So I'm an absolute nobody by fandom standards and it pains me that I still don't really, like. Wanna put names on the stuff I wanna talk about. Like, the undercurrent of "so many people in fandom think making fun/attacking the things other people like in fandom is the main purpose of it" creates this sense that I need to protect myself any time I open my mouth, because for me fandom has always been also about undertanding myself and my own feelings, in a way that is contained and safe.

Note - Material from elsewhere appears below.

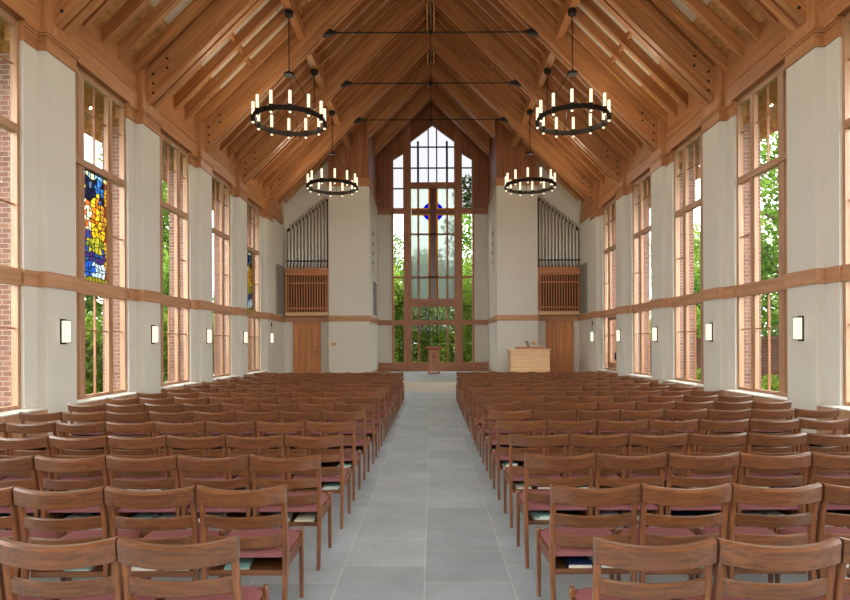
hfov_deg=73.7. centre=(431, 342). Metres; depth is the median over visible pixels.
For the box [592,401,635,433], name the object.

So, as winter comes and my piece-of-shit body starts hurting all the time, I wanna talk about how part of the reason I've latched onto Bulkhead out of all the characters in Prime is that he gives me the biggest disability sympathy vibrations, but everything I wanna say about it is very direct about whose fault it is that he gives me that vibe. I have many words to say about how Ratchet's general lack of interest and disdain for Bulkhead does more to make him sympathetic to me than almost anything else, but Ratchet is the popular character, and unpopular characters don't get to be "wronged" by popular ones without someone coming to explain to me why Ratchet would behave like that.

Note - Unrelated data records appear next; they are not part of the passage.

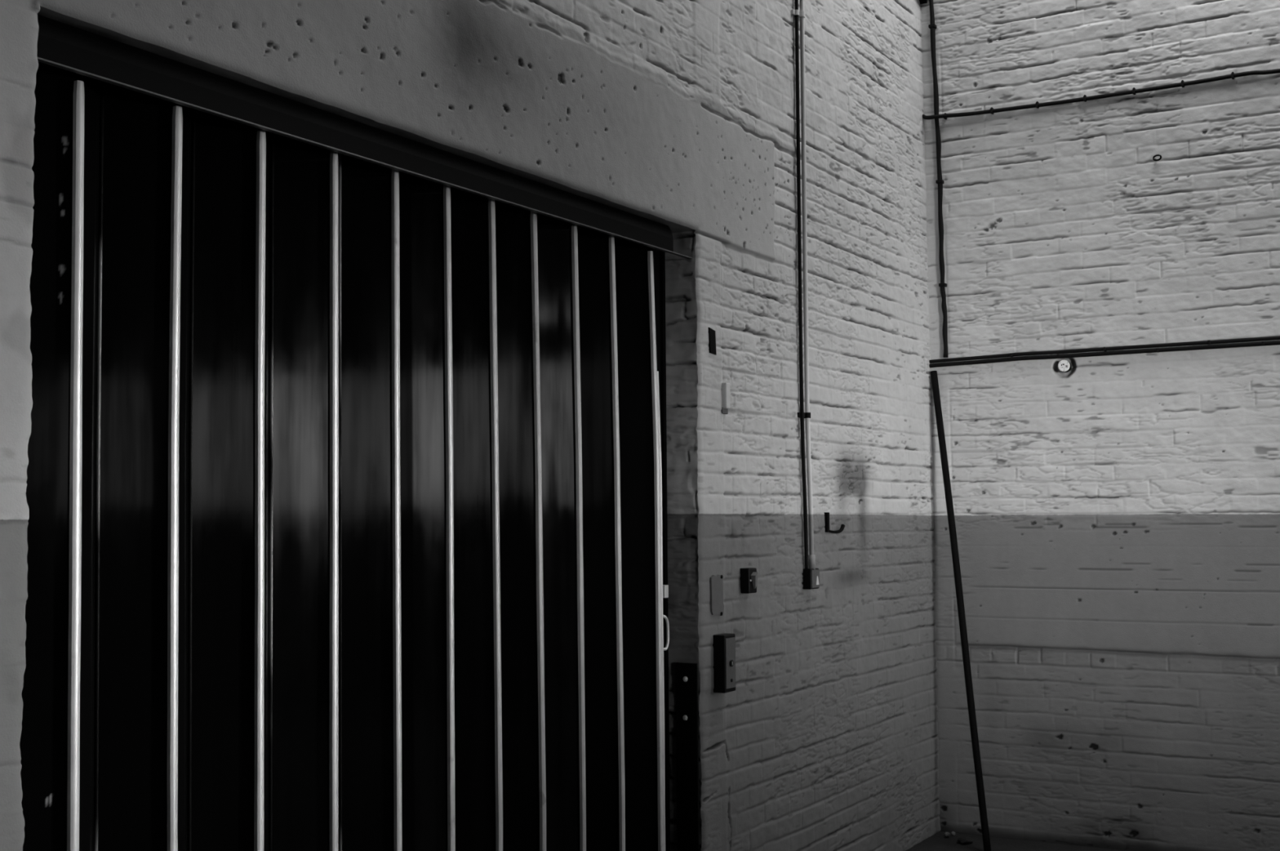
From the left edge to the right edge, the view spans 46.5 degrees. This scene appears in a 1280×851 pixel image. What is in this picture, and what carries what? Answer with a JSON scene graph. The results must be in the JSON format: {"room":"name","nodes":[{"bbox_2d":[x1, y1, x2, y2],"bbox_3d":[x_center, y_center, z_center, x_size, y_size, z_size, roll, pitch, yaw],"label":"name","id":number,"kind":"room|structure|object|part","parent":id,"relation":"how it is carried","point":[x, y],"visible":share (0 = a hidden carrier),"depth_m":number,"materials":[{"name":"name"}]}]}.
{"room":"industrial warehouse","nodes":[
{"label":"industrial warehouse","id":0,"kind":"room"},
{"bbox_2d":[0,0,941,850],"bbox_3d":[-1.519,-1.131,2.621,0.368,5.600,11.059,-2,-4,30],"label":"wall","id":1,"kind":"structure","parent":0,"point":[680,115],"depth_m":5.39,"materials":[{"name":"brick"}]},
{"bbox_2d":[36,14,693,258],"bbox_3d":[-0.550,-0.688,4.059,0.136,0.096,2.666,-2,-4,30],"label":"track","id":2,"kind":"object","parent":1,"relation":"attached to","point":[60,45],"visible":0.81,"depth_m":3.55,"materials":[{"name":"black metal"}]},
{"bbox_2d":[19,62,670,850],"bbox_3d":[-0.552,0.508,3.991,0.110,2.440,2.647,-2,-4,30],"label":"door","id":3,"kind":"structure","parent":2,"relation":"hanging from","point":[346,489],"depth_m":3.62,"materials":[{"name":"black metal"}]},
{"bbox_3d":[-1.128,0.461,3.098,0.008,2.415,0.022,-2,-4,30],"label":"hinge rod","id":4,"kind":"part","parent":3,"relation":"part of","materials":[{"name":"metal"}]},
{"bbox_3d":[-1.000,0.473,3.315,0.008,2.415,0.020,-2,-4,30],"label":"hinge rod","id":5,"kind":"part","parent":3,"relation":"part of","materials":[{"name":"metal"}]},
{"bbox_3d":[-0.875,0.485,3.529,0.008,2.415,0.020,-2,-4,30],"label":"hinge rod","id":6,"kind":"part","parent":3,"relation":"part of","materials":[{"name":"metal"}]},
{"bbox_3d":[-0.753,0.497,3.736,0.008,2.415,0.023,-2,-4,30],"label":"hinge rod","id":7,"kind":"part","parent":3,"relation":"part of","materials":[{"name":"metal"}]},
{"bbox_3d":[0.062,0.571,5.095,0.050,2.440,0.117,-2,-4,30],"label":"closing post","id":8,"kind":"part","parent":3,"relation":"part of","materials":[{"name":"silver metal"}]},
{"bbox_3d":[0.081,0.696,5.014,0.026,0.120,0.034,-2,-4,30],"label":"handle","id":9,"kind":"part","parent":3,"relation":"part of","materials":[{"name":"metal"}]},
{"bbox_2d":[675,662,699,850],"bbox_3d":[0.161,1.300,5.062,0.084,0.980,0.014,-2,-4,30],"label":"plate","id":10,"kind":"object","parent":1,"relation":"attached to","point":[686,673],"visible":1,"depth_m":5.07,"materials":[{"name":"black paint"}]},
{"bbox_2d":[708,327,716,355],"bbox_3d":[0.250,-0.295,5.230,0.012,0.092,0.051,-2,-4,30],"label":"blank plate","id":11,"kind":"object","parent":1,"relation":"attached to","point":[712,335],"visible":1,"depth_m":5.22,"materials":[{"name":"black paint"}]},
{"bbox_2d":[709,574,724,615],"bbox_3d":[0.266,0.591,5.186,0.017,0.142,0.092,-2,-4,30],"label":"cover plate","id":12,"kind":"object","parent":1,"relation":"attached to","point":[717,606],"visible":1,"depth_m":5.18,"materials":[{"name":"grey paint"}]},
{"bbox_2d":[712,632,735,693],"bbox_3d":[0.294,0.824,5.178,0.061,0.198,0.087,-2,-4,30],"label":"control box","id":13,"kind":"object","parent":1,"relation":"attached to","point":[724,644],"visible":1,"depth_m":5.14,"materials":[{"name":"grey metal"}]},
{"bbox_3d":[0.313,0.822,5.165,0.004,0.172,0.070,-2,-4,30],"label":"plate","id":14,"kind":"part","parent":13,"relation":"part of","materials":[{"name":"grey metal"}]},
{"bbox_2d":[720,382,729,413],"bbox_3d":[0.304,-0.096,5.295,0.024,0.110,0.044,-2,-4,30],"label":"wall lug","id":15,"kind":"structure","parent":1,"relation":"attached to","point":[725,388],"depth_m":5.28,"materials":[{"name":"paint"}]},
{"bbox_2d":[739,567,757,593],"bbox_3d":[0.398,0.559,5.377,0.058,0.090,0.068,-2,-4,30],"label":"switch","id":16,"kind":"object","parent":1,"relation":"attached to","point":[748,575],"visible":1,"depth_m":5.36,"materials":[{"name":"black plastic"}]},
{"bbox_3d":[0.416,0.557,5.370,0.019,0.060,0.042,-2,-4,30],"label":"lever","id":17,"kind":"part","parent":16,"relation":"part of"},
{"bbox_2d":[791,0,815,568],"bbox_3d":[0.642,-0.938,5.922,0.041,3.015,0.087,-2,-4,30],"label":"conduit","id":18,"kind":"object","parent":1,"relation":"attached to","point":[800,15],"visible":1,"depth_m":5.88,"materials":[{"name":"black metal"}]},
{"bbox_2d":[802,568,819,589],"bbox_3d":[0.671,0.601,5.854,0.045,0.080,0.083,-2,-4,30],"label":"junction box","id":19,"kind":"object","parent":1,"relation":"attached to","point":[811,577],"visible":1,"depth_m":5.82,"materials":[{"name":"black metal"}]},
{"bbox_3d":[0.688,0.601,5.844,0.004,0.070,0.073,-2,-4,30],"label":"lid","id":20,"kind":"part","parent":19,"relation":"part of","materials":[{"name":"grey metal"}]},
{"bbox_2d":[824,511,844,533],"bbox_3d":[0.795,0.397,6.083,0.023,0.086,0.141,-3,-5,41],"label":"wall hook","id":21,"kind":"object","parent":1,"relation":"attached to","point":[826,513],"visible":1,"depth_m":6.03,"materials":[{"name":"black paint"}]},
{"bbox_2d":[919,0,927,4],"bbox_3d":[1.359,-2.146,7.194,0.079,0.178,0.148,-2,-4,30],"label":"bracket","id":22,"kind":"object","parent":1,"relation":"attached to","point":[922,2],"visible":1,"depth_m":7.25,"materials":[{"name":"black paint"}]},
{"bbox_2d":[928,0,948,357],"bbox_3d":[1.434,-1.349,7.198,0.085,2.051,0.047,2,-4,-37],"label":"cable","id":23,"kind":"object","parent":1,"relation":"attached to","point":[931,26],"visible":1,"depth_m":7.18,"materials":[{"name":"black rubber"}]},
{"bbox_2d":[905,831,1129,850],"bbox_3d":[1.992,1.581,0.543,8.800,0.120,11.300,-2,-4,30],"label":"floor","id":24,"kind":"structure","parent":0,"point":[938,841],"depth_m":6.76,"materials":[{"name":"concrete"}]},
{"bbox_2d":[943,831,950,837],"bbox_3d":[1.429,1.903,6.937,0.025,0.026,0.035,-2,-4,30],"label":"rubble","id":25,"kind":"object","parent":24,"relation":"on","point":[947,834],"visible":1,"depth_m":6.93,"materials":[{"name":"grey stone"}]},
{"bbox_2d":[930,370,991,850],"bbox_3d":[1.480,0.816,6.889,0.038,2.188,0.472,1,-4,-15],"label":"pole","id":26,"kind":"object","parent":24,"relation":"on","point":[953,534],"visible":1,"depth_m":6.87,"materials":[{"name":"black metal"}]},
{"bbox_2d":[956,836,973,843],"bbox_3d":[1.486,1.895,6.817,0.081,0.027,0.067,2,-4,-32],"label":"rubble","id":27,"kind":"object","parent":24,"relation":"on","point":[962,839],"visible":1,"depth_m":6.80,"materials":[{"name":"stone"}]},
{"bbox_2d":[920,0,1279,850],"bbox_3d":[4.898,-1.023,5.165,8.260,5.600,0.112,-2,-4,30],"label":"wall","id":28,"kind":"structure","parent":0,"point":[1117,517],"depth_m":6.75,"materials":[{"name":"brick"}]},
{"bbox_2d":[1057,360,1071,372],"bbox_3d":[1.960,-0.273,6.880,0.054,0.054,0.058,-2,-4,26],"label":"boss","id":29,"kind":"object","parent":28,"relation":"attached to","point":[1064,366],"visible":1,"depth_m":6.86,"materials":[{"name":"white paint"}]},
{"bbox_2d":[922,68,1279,119],"bbox_3d":[2.660,-1.541,6.478,3.006,0.053,0.057,-2,-4,30],"label":"cable","id":30,"kind":"object","parent":28,"relation":"attached to","point":[1233,75],"visible":1,"depth_m":6.79,"materials":[{"name":"black rubber"}]},
{"bbox_2d":[928,340,1279,367],"bbox_3d":[2.692,-0.349,6.436,2.998,0.030,0.028,-2,-4,30],"label":"pipe","id":31,"kind":"object","parent":28,"relation":"attached to","point":[1268,342],"visible":1,"depth_m":6.75,"materials":[{"name":"black metal"}]},
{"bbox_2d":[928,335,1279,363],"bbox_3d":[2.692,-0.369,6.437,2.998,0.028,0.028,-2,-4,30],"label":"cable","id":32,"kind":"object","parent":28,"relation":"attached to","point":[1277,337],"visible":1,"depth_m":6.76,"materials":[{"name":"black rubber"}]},
{"bbox_2d":[1152,154,1161,160],"bbox_3d":[2.324,-1.198,6.683,0.043,0.030,0.032,-4,-5,44],"label":"screw eye","id":33,"kind":"object","parent":28,"relation":"attached to","point":[1156,155],"visible":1,"depth_m":6.67,"materials":[{"name":"black paint"}]}
]}

When I know why, because, y'know. Ratchet is my second favourite character, and I've thought about him more than the person coming to put me on blast b/c of the parasocial hurt of their fave being called a bit of an asshole.
Like, I'm just viscerally aware that there's a double-consciousness going into my writing. I want to write things that are analytical, that draw from canon and make the canon more understandable for people who might have had a feeling about it that they couldn't explain, or illuminate something for the people who may have missed it the first time. But I also know that it matters, to me, personally, that I've latched onto this character out of a sense of mutually not having our needs met by our circumstances.
And if someone wants to disagree with the analytical part, I can probably write out their disagreements in detail before they even get to them, because my analysis is subjective. That's not what scares me. What scares me is someone going "this isn't analysis, you're just being a" and then getting on with the accusations and derogatory statements, when all I was really doing was tapping into a sense of kinship through literal, physical pain, and that's just not a thing I can constantly keep extending myself over to get that I'm not privy to people's motivations.